BEGIN Dataset content

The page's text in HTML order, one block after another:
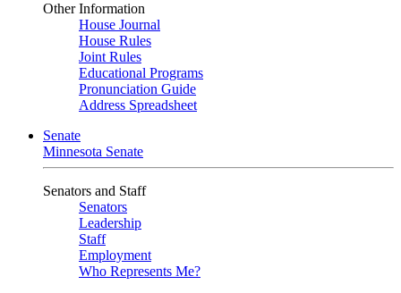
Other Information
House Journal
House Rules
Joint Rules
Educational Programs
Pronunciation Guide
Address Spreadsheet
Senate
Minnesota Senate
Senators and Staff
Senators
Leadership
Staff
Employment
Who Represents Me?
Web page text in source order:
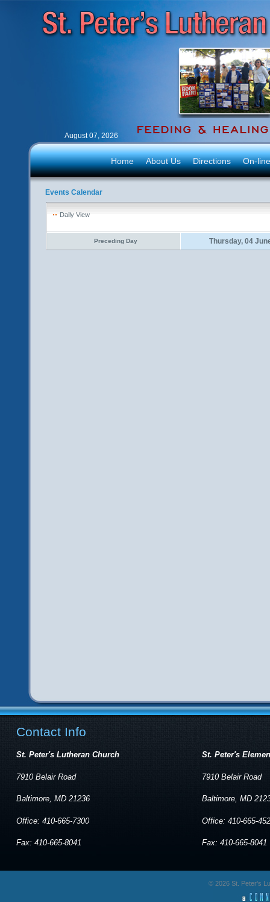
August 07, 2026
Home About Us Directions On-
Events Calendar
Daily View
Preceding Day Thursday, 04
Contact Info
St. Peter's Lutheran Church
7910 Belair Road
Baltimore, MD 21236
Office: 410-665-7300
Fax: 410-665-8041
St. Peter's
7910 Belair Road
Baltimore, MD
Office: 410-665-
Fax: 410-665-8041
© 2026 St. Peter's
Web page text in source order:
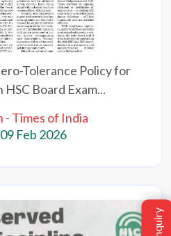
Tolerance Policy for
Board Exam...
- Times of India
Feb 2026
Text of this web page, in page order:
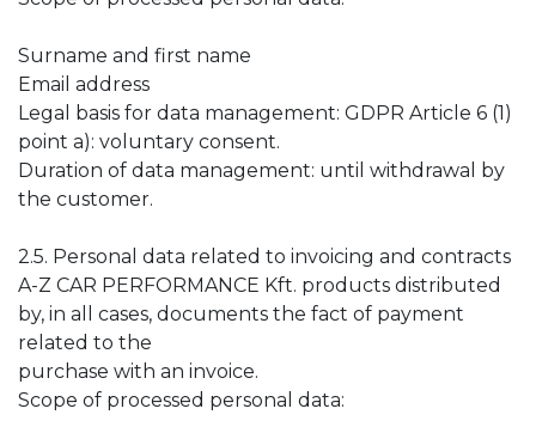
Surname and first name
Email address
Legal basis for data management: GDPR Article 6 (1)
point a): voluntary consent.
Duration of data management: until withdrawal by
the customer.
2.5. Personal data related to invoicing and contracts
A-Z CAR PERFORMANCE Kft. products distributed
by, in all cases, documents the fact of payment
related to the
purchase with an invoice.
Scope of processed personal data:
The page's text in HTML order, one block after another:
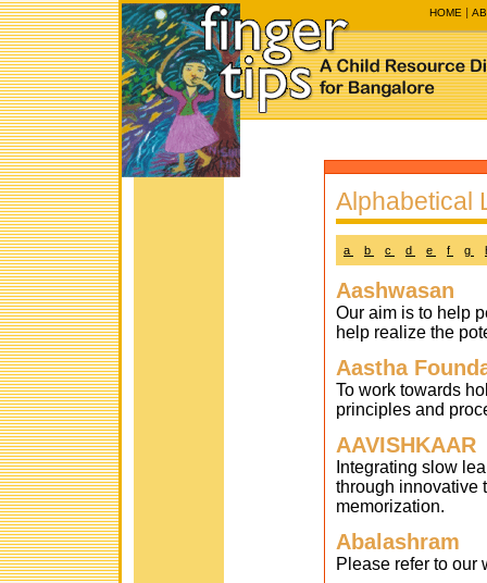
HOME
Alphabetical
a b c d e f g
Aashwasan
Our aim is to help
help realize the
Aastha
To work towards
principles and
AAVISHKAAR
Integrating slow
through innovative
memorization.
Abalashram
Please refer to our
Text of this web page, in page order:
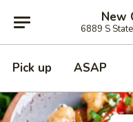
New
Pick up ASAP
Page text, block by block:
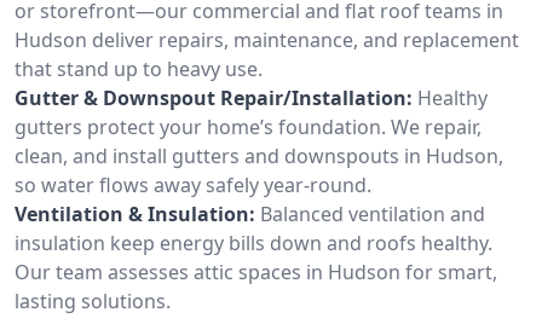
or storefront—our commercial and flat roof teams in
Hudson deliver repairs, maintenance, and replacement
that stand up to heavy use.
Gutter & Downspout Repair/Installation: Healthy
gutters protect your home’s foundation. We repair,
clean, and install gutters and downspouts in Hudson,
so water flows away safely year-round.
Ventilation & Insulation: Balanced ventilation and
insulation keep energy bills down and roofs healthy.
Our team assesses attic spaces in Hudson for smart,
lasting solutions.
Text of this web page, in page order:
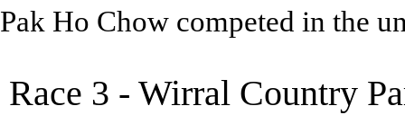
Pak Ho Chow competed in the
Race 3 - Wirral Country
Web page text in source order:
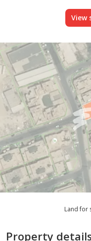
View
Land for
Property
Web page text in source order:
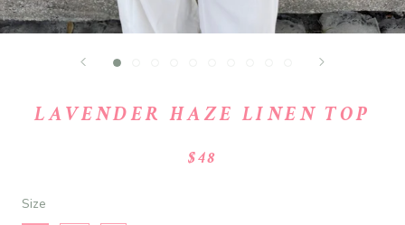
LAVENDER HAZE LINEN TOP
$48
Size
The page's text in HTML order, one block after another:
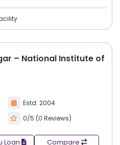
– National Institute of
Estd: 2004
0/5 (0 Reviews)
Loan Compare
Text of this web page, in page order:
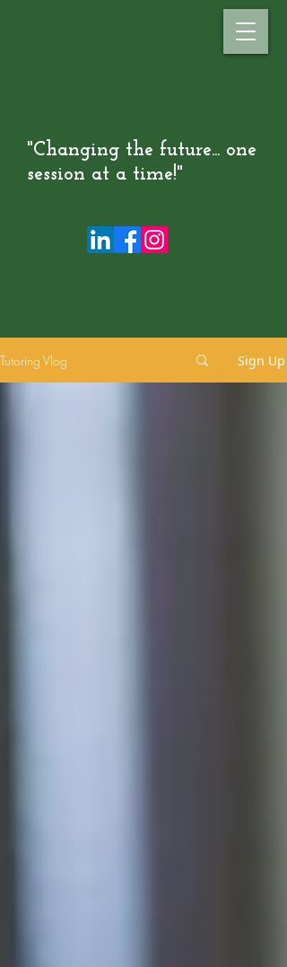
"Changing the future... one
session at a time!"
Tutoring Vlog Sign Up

END Dataset content

**Exercise**
After removing the pictures, set down every record above exactly as it stands.

**Task answer**
The page's text in HTML order, one block after another:
Other Information
House Journal
House Rules
Joint Rules
Educational Programs
Pronunciation Guide
Address Spreadsheet
Senate
Minnesota Senate
Senators and Staff
Senators
Leadership
Staff
Employment
Who Represents Me?
Web page text in source order:
August 07, 2026
Home About Us Directions On-
Events Calendar
Daily View
Preceding Day Thursday, 04
Contact Info
St. Peter's Lutheran Church
7910 Belair Road
Baltimore, MD 21236
Office: 410-665-7300
Fax: 410-665-8041
St. Peter's
7910 Belair Road
Baltimore, MD
Office: 410-665-
Fax: 410-665-8041
© 2026 St. Peter's
Web page text in source order:
Tolerance Policy for
Board Exam...
- Times of India
Feb 2026
Text of this web page, in page order:
Surname and first name
Email address
Legal basis for data management: GDPR Article 6 (1)
point a): voluntary consent.
Duration of data management: until withdrawal by
the customer.
2.5. Personal data related to invoicing and contracts
A-Z CAR PERFORMANCE Kft. products distributed
by, in all cases, documents the fact of payment
related to the
purchase with an invoice.
Scope of processed personal data:
The page's text in HTML order, one block after another:
HOME
Alphabetical
a b c d e f g
Aashwasan
Our aim is to help
help realize the
Aastha
To work towards
principles and
AAVISHKAAR
Integrating slow
through innovative
memorization.
Abalashram
Please refer to our
Text of this web page, in page order:
New
Pick up ASAP
Page text, block by block:
or storefront—our commercial and flat roof teams in
Hudson deliver repairs, maintenance, and replacement
that stand up to heavy use.
Gutter & Downspout Repair/Installation: Healthy
gutters protect your home’s foundation. We repair,
clean, and install gutters and downspouts in Hudson,
so water flows away safely year-round.
Ventilation & Insulation: Balanced ventilation and
insulation keep energy bills down and roofs healthy.
Our team assesses attic spaces in Hudson for smart,
lasting solutions.
Text of this web page, in page order:
Pak Ho Chow competed in the
Race 3 - Wirral Country
Web page text in source order:
View
Land for
Property
Web page text in source order:
LAVENDER HAZE LINEN TOP
$48
Size
The page's text in HTML order, one block after another:
– National Institute of
Estd: 2004
0/5 (0 Reviews)
Loan Compare
Text of this web page, in page order:
"Changing the future... one
session at a time!"
Tutoring Vlog Sign Up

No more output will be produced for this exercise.